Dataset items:
[Start of Attachment]

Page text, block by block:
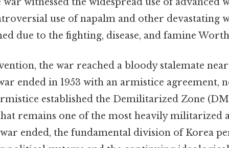
use of napalm and other devastating
due to the fighting, disease, and famine
the war reached a bloody stalemate
ended in 1953 with an armistice agreement,
established the Demilitarized Zone
remains one of the most heavily militarized
ended, the fundamental division of Korea
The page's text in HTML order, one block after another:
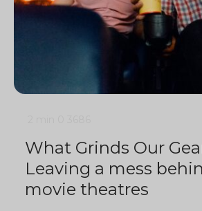
What Grinds Our
Leaving a mess
movie theatres
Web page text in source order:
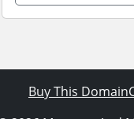
Buy This Domain
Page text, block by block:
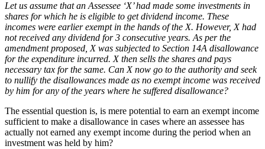
Let us assume that an Assessee ‘X’ had made some investments in
shares for which he is eligible to get dividend income. These
incomes were earlier exempt in the hands of the X. However, X had
not received any dividend for 3 consecutive years. As per the
amendment proposed, X was subjected to Section 14A disallowance
for the expenditure incurred. X then sells the shares and pays
necessary tax for the same. Can X now go to the authority and seek
to nullify the disallowances made as no exempt income was received
by him for any of the years where he suffered disallowance?
The essential question is, is mere potential to earn an exempt income
sufficient to make a disallowance in cases where an assessee has
actually not earned any exempt income during the period when an
investment was held by him?
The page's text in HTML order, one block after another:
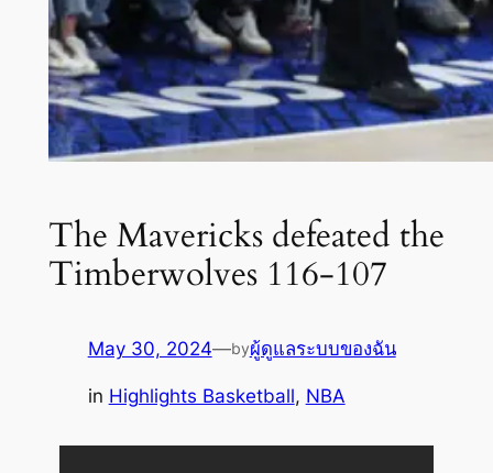
The Mavericks defeated the
Timberwolves 116-107
May 30, 2024—byผู้ดูแลระบบของฉัน
in Highlights Basketball, NBA
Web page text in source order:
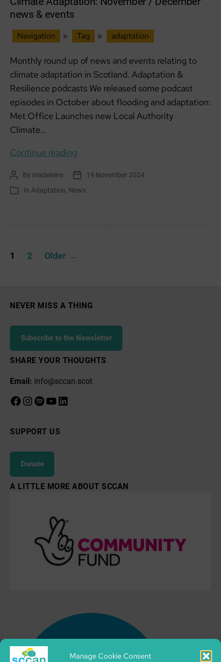
Manage Cookie Consent
news & events
Navigation » Tag » adaptation
Monthly round up of news and events relating to
climate adaptation in Scotland. Adaptation &
Resilience podcasts We released some podcast
episodes in October about flooding and adaptation:
Met Office Launches new Local Authority
Climate…
Continue reading
November
/
Post
author
By madeleine
Post 19 November 2024
Categories
In Adaptation News
Posts
1 2 Older →
NEVER MISS A THING
Subscribe to the Newsletter
SHARE YOUR THOUGHTS
Email: info@sccan.scot
Facebook
Instagram
Spotify
YouTube
LinkedIn
SUPPORT US
Donate
A LITTLE MORE ABOUT SCCAN
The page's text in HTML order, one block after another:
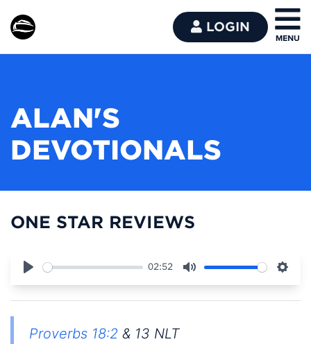
LOGIN
ALAN'S
DEVOTIONALS
ONE STAR REVIEWS
Play
02:52
Mute
Proverbs 18:2 & 13 NLT
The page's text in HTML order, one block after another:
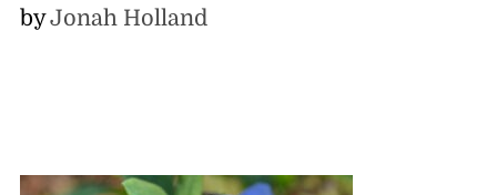
byJonah Holland
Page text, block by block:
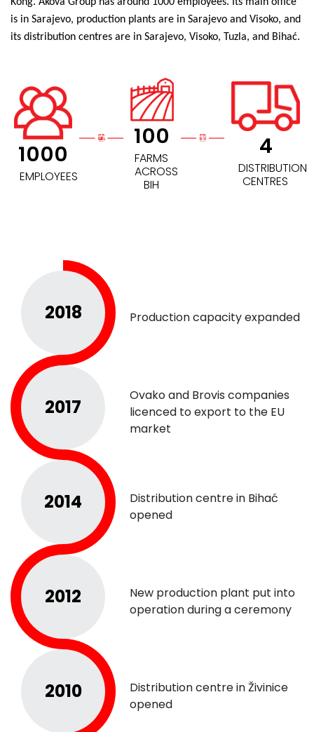
is in Sarajevo, production plants are in Sarajevo and Visoko, and
its distribution centres are in Sarajevo, Visoko, Tuzla, and Bihać.
1000
EMPLOYEES
100
FARMS
ACROSS
BIH
4
DISTRIBUTION
CENTRES
2018 Production capacity expanded
2017
Ovako and Brovis companies
licenced to export to the EU
market
2014
Distribution centre in Bihać
opened
2012
New production plant put into
operation during a ceremony
2010
Distribution centre in Živinice
opened
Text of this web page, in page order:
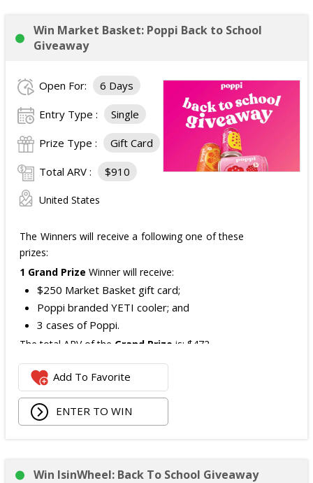
Win Market Basket: Poppi Back to School
Giveaway
Open For: 6 Days
Entry Type : Single
Prize Type : Gift Card
Total ARV : $910
United States
The Winners will receive a following one of these
prizes:
1 Grand Prize Winner will receive:
$250 Market Basket gift card;
Poppi branded YETI cooler; and
3 cases of Poppi.
The total ARV of the Grand Prize is: $472.
1 Second PrizeWinner will receive:
Poppi branded YETI Cooler;
3 cases of Poppi.
3 Third PrizesWinners will each receive a $72
Add To Favorite
ENTER TO WIN
Win IsinWheel: Back To School Giveaway
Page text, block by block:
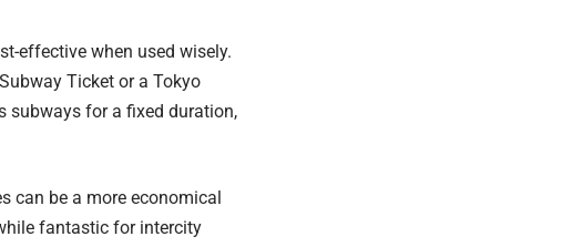
effective when used wisely.
Ticket or a Tokyo
subways for a fixed duration,
can be a more economical
fantastic for intercity
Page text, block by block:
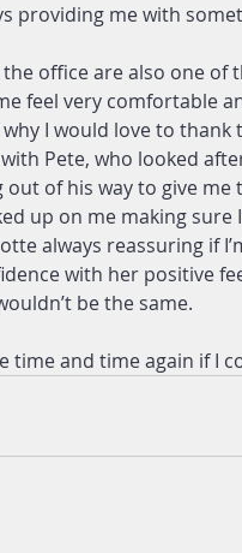
providing me with
office are also one of
feel very comfortable
I would love to
Pete, who looked
out of his way to give
up on me making sure
always reassuring if
with her positive
be the same.
time and time again if I
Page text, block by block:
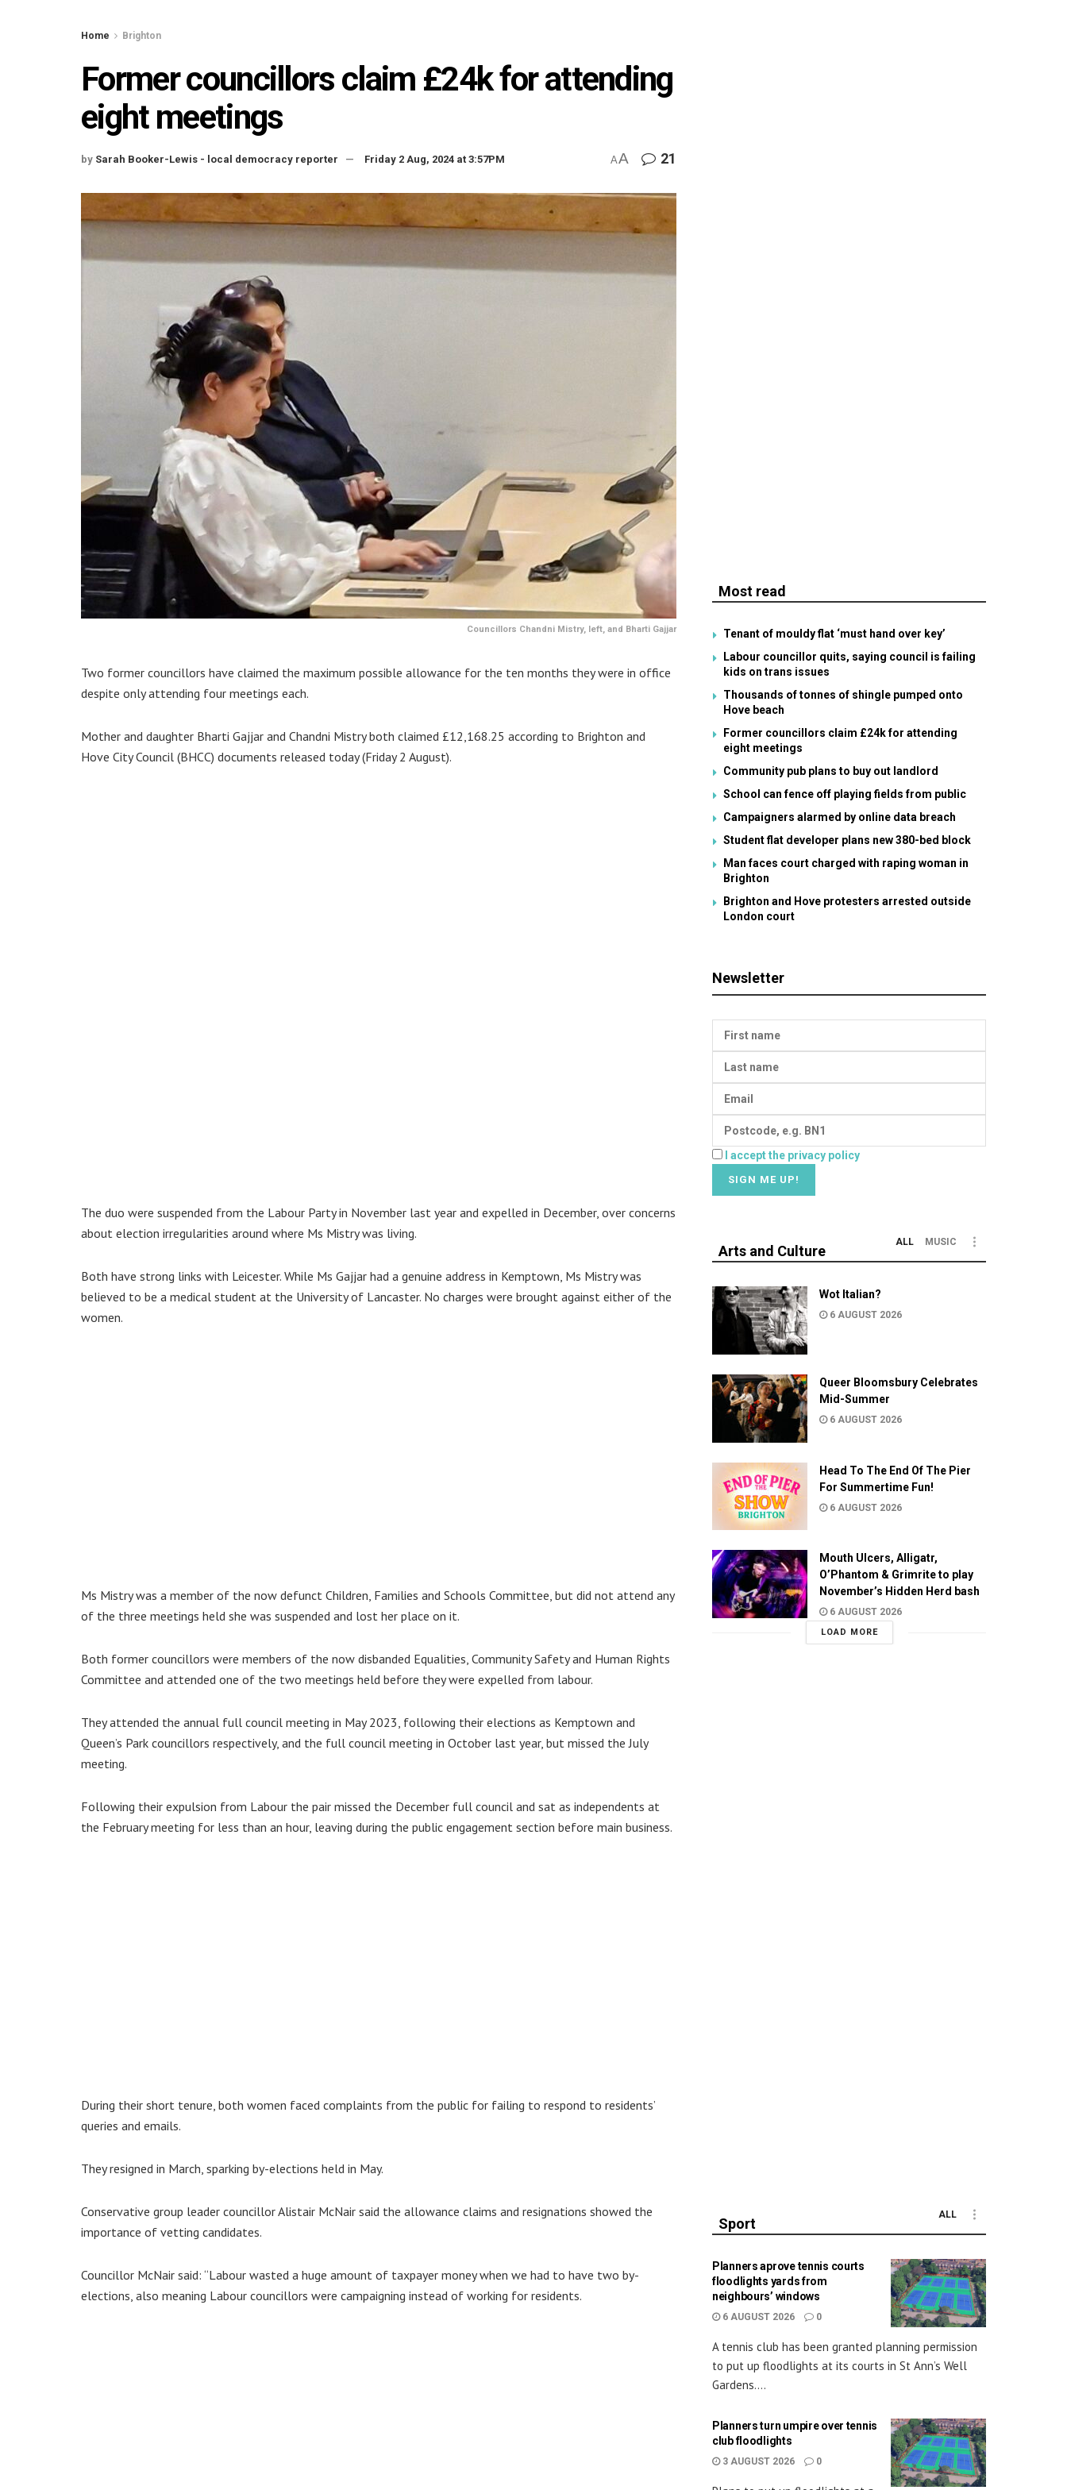
Home Brighton
Former councillors claim £24k for attending
eight meetings
by Sarah Booker-Lewis - local democracy reporter Friday 2 Aug, 2024 at 3:57PM AA 21
Councillors Chandni Mistry, left, and Bharti Gajjar
Two former councillors have claimed the maximum possible allowance for the ten months they were in office
despite only attending four meetings each.
Mother and daughter Bharti Gajjar and Chandni Mistry both claimed £12,168.25 according to Brighton and
Hove City Council (BHCC) documents released today (Friday 2 August).
The duo were suspended from the Labour Party in November last year and expelled in December, over concerns
about election irregularities around where Ms Mistry was living.
Both have strong links with Leicester. While Ms Gajjar had a genuine address in Kemptown, Ms Mistry was
believed to be a medical student at the University of Lancaster. No charges were brought against either of the
women.
Ms Mistry was a member of the now defunct Children, Families and Schools Committee, but did not attend any
of the three meetings held she was suspended and lost her place on it.
Both former councillors were members of the now disbanded Equalities, Community Safety and Human Rights
Committee and attended one of the two meetings held before they were expelled from labour.
They attended the annual full council meeting in May 2023, following their elections as Kemptown and
Queen’s Park councillors respectively, and the full council meeting in October last year, but missed the July
meeting.
Following their expulsion from Labour the pair missed the December full council and sat as independents at
the February meeting for less than an hour, leaving during the public engagement section before main business.
During their short tenure, both women faced complaints from the public for failing to respond to residents’
queries and emails.
They resigned in March, sparking by-elections held in May.
Conservative group leader councillor Alistair McNair said the allowance claims and resignations showed the
importance of vetting candidates.
Councillor McNair said: “Labour wasted a huge amount of taxpayer money when we had to have two by-
elections, also meaning Labour councillors were campaigning instead of working for residents.
Most read
Tenant of mouldy flat ‘must hand over key’
Labour councillor quits, saying council is failing
kids on trans issues
Thousands of tonnes of shingle pumped onto
Hove beach
Former councillors claim £24k for attending
eight meetings
Community pub plans to buy out landlord
School can fence off playing fields from public
Campaigners alarmed by online data breach
Student flat developer plans new 380-bed block
Man faces court charged with raping woman in
Brighton
Brighton and Hove protesters arrested outside
London court
Newsletter
I accept the privacy policy
Arts and Culture
ALL MUSIC
Wot Italian?
6 AUGUST 2026
Queer Bloomsbury Celebrates
Mid-Summer
6 AUGUST 2026
Head To The End Of The Pier
For Summertime Fun!
6 AUGUST 2026
Mouth Ulcers, Alligatr,
O’Phantom & Grimrite to play
November’s Hidden Herd bash
6 AUGUST 2026
LOAD MORE
Sport
ALL
Planners aprove tennis courts
floodlights yards from
neighbours’ windows
6 AUGUST 2026 0
A tennis club has been granted planning permission
to put up floodlights at its courts in St Ann’s Well
Gardens....
Planners turn umpire over tennis
club floodlights
3 AUGUST 2026 0
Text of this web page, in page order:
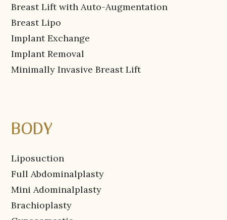
Breast Lift with Auto-Augmentation
Breast Lipo
Implant Exchange
Implant Removal
Minimally Invasive Breast Lift
BODY
Liposuction
Full Abdominalplasty
Mini Adominalplasty
Brachioplasty
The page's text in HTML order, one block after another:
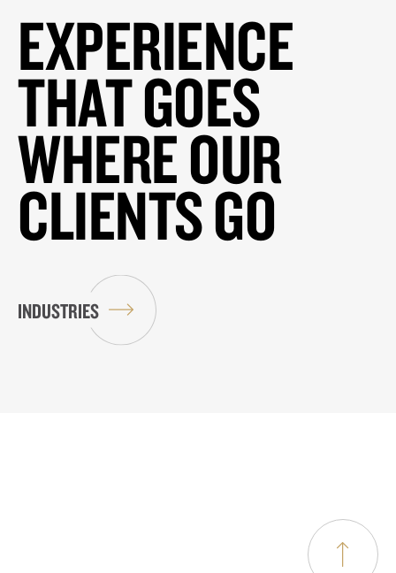
EXPERIENCE
THAT GOES
WHERE OUR
CLIENTS GO
INDUSTRIES
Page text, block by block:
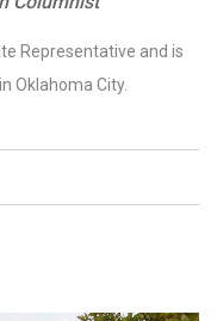
Representative and is
Oklahoma City.
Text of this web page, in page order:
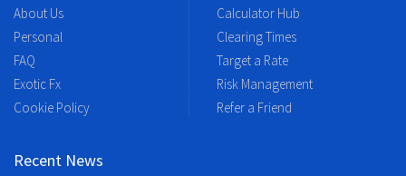
About Us
Personal
FAQ
Exotic Fx
Cookie Policy
Calculator Hub
Clearing Times
Target a Rate
Risk Management
Refer a Friend
Recent News
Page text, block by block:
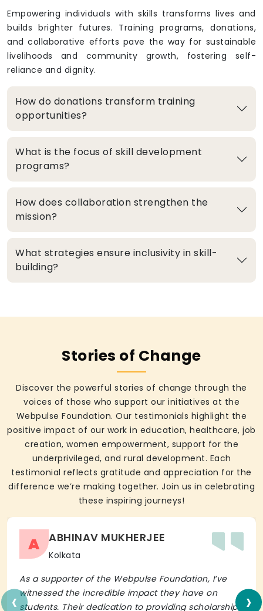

[End of Attachment]

*Required work*:
Scan the data above for the string "expelled". Copy every line in which it appears.

*Output*:
The duo were suspended from the Labour Party in November last year and expelled in December, over concerns
Committee and attended one of the two meetings held before they were expelled from labour.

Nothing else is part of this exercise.